Die Frage ist allerdings, ob sich hinter dem Ton auch die Substanz verändert.
Einen ersten Einblick in das, was im Kopf der Spitze der Internationalen Filmfestspiele Berlin vorgehen könnte, über das hinaus, was die Programmpräsentation und das Programm selbst offenbaren, bot jetzt das 14. »Akademie Gespräch« an der Berliner Akademie der Künste. Betitelt mit »Wozu Filmfestivals?« und bestückt mit immerhin drei Direktoren verschiedener Festivals, war doch jedem klar, dass man die Runde auch hätte »Wozu Berlinale?« taufen können.
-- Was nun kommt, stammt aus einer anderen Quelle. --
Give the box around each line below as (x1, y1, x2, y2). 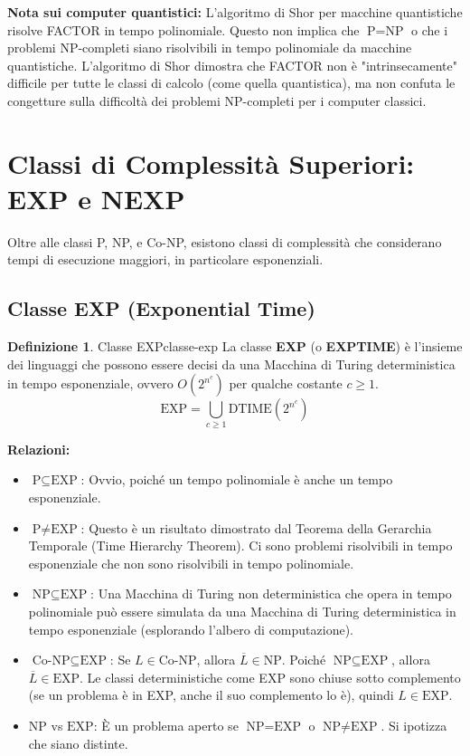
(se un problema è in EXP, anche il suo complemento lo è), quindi (28, 685, 394, 704)
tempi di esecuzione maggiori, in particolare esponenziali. (7, 250, 324, 269)
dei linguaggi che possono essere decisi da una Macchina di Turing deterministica (7, 354, 456, 373)
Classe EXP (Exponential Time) (7, 294, 315, 322)
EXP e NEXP (7, 179, 185, 216)
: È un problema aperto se (93, 715, 239, 734)
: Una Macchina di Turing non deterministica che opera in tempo (90, 584, 452, 603)
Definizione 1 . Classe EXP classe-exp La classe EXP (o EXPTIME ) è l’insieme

So gesehen war es ein
Glück, dass der in der Ankündigung noch annoncierte Thierry Frémaux, künstlerischer Direktor der Cannes-Filmfestspiele, abgesagt hatte. Sein Besuch wäre zwar eine nachträgliche Spitze gegen Kosslick gewesen, er hätte Carlo Chatrian aber die Schau gestohlen.
Gemeinsam mit Chatrian debattierten die Viennale-Direktorin Eva Sangiorgi, Karlovy-Vary-Leiter Karel Och und die AdK-Präsidentin, Regisseurin Jeanine Meerapfel.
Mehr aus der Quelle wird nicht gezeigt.